• **Description of the task**
Line by line, retype the material exactly and leave each picture out.

• **Given entries**
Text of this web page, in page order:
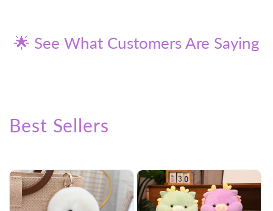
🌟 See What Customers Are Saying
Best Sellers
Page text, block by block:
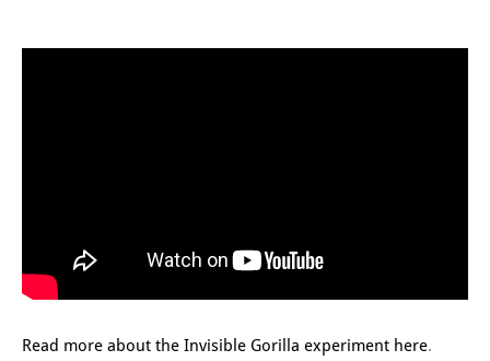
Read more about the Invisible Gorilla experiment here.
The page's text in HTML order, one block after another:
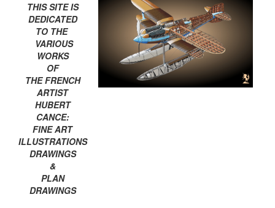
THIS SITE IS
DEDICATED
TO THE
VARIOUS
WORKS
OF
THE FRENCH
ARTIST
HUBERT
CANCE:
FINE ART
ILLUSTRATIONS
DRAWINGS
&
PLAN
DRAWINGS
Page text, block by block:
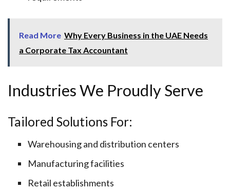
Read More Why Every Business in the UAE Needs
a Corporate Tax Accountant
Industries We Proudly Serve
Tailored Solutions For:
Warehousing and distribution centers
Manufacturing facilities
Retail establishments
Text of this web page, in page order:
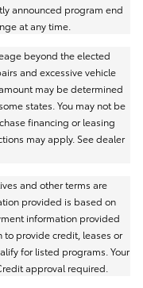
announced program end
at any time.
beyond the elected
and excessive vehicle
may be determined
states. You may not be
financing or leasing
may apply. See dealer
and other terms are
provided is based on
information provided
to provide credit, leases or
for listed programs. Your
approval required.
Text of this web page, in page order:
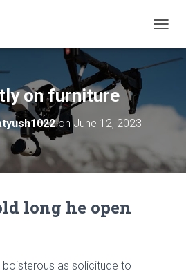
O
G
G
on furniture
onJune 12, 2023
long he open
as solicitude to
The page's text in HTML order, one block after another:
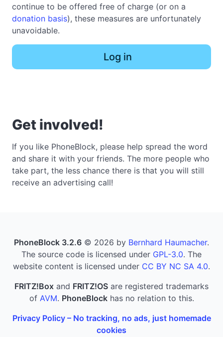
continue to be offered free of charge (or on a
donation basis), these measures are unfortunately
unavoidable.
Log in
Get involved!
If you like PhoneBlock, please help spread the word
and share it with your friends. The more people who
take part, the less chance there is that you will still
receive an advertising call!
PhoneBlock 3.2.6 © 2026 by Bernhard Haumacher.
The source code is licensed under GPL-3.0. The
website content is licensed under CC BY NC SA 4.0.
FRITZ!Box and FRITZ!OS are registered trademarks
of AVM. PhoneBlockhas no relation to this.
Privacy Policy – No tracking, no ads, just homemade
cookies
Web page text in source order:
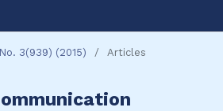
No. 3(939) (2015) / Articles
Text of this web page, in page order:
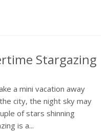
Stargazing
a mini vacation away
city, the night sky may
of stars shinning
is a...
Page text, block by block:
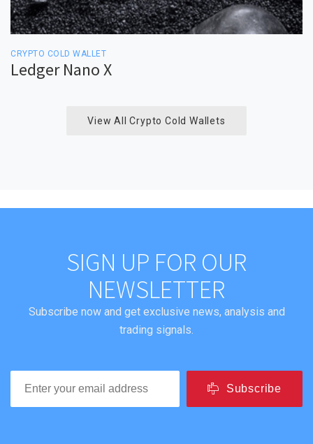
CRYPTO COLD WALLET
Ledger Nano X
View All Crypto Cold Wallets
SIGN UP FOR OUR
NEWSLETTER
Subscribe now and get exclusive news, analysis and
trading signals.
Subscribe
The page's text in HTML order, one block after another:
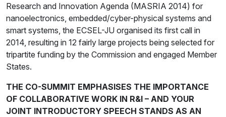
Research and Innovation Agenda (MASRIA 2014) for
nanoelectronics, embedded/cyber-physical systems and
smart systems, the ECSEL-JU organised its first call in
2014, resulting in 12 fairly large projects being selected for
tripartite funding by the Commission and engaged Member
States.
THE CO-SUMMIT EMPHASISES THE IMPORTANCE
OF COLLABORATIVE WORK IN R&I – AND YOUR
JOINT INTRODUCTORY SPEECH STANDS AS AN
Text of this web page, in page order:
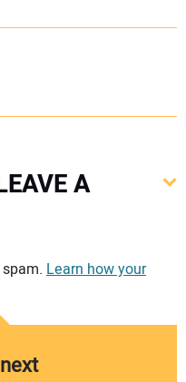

• **Your solution**
Text of this web page, in page order:
🌟 See What Customers Are Saying
Best Sellers
Page text, block by block:
Read more about the Invisible Gorilla experiment here.
The page's text in HTML order, one block after another:
THIS SITE IS
DEDICATED
TO THE
VARIOUS
WORKS
OF
THE FRENCH
ARTIST
HUBERT
CANCE:
FINE ART
ILLUSTRATIONS
DRAWINGS
&
PLAN
DRAWINGS
Page text, block by block:
Read More Why Every Business in the UAE Needs
a Corporate Tax Accountant
Industries We Proudly Serve
Tailored Solutions For:
Warehousing and distribution centers
Manufacturing facilities
Retail establishments
Text of this web page, in page order:
announced program end
at any time.
beyond the elected
and excessive vehicle
may be determined
states. You may not be
financing or leasing
may apply. See dealer
and other terms are
provided is based on
information provided
to provide credit, leases or
for listed programs. Your
approval required.
Text of this web page, in page order:
O
G
G
on furniture
onJune 12, 2023
long he open
as solicitude to
The page's text in HTML order, one block after another:
continue to be offered free of charge (or on a
donation basis), these measures are unfortunately
unavoidable.
Log in
Get involved!
If you like PhoneBlock, please help spread the word
and share it with your friends. The more people who
take part, the less chance there is that you will still
receive an advertising call!
PhoneBlock 3.2.6 © 2026 by Bernhard Haumacher.
The source code is licensed under GPL-3.0. The
website content is licensed under CC BY NC SA 4.0.
FRITZ!Box and FRITZ!OS are registered trademarks
of AVM. PhoneBlockhas no relation to this.
Privacy Policy – No tracking, no ads, just homemade
cookies
Web page text in source order:
No. 3(939) (2015) / Articles
Text of this web page, in page order:
Stargazing
a mini vacation away
city, the night sky may
of stars shinning
is a...
Page text, block by block:
CRYPTO COLD WALLET
Ledger Nano X
View All Crypto Cold Wallets
SIGN UP FOR OUR
NEWSLETTER
Subscribe now and get exclusive news, analysis and
trading signals.
Subscribe
The page's text in HTML order, one block after another:
Research and Innovation Agenda (MASRIA 2014) for
nanoelectronics, embedded/cyber-physical systems and
smart systems, the ECSEL-JU organised its first call in
2014, resulting in 12 fairly large projects being selected for
tripartite funding by the Commission and engaged Member
States.
THE CO-SUMMIT EMPHASISES THE IMPORTANCE
OF COLLABORATIVE WORK IN R&I – AND YOUR
JOINT INTRODUCTORY SPEECH STANDS AS AN
Text of this web page, in page order:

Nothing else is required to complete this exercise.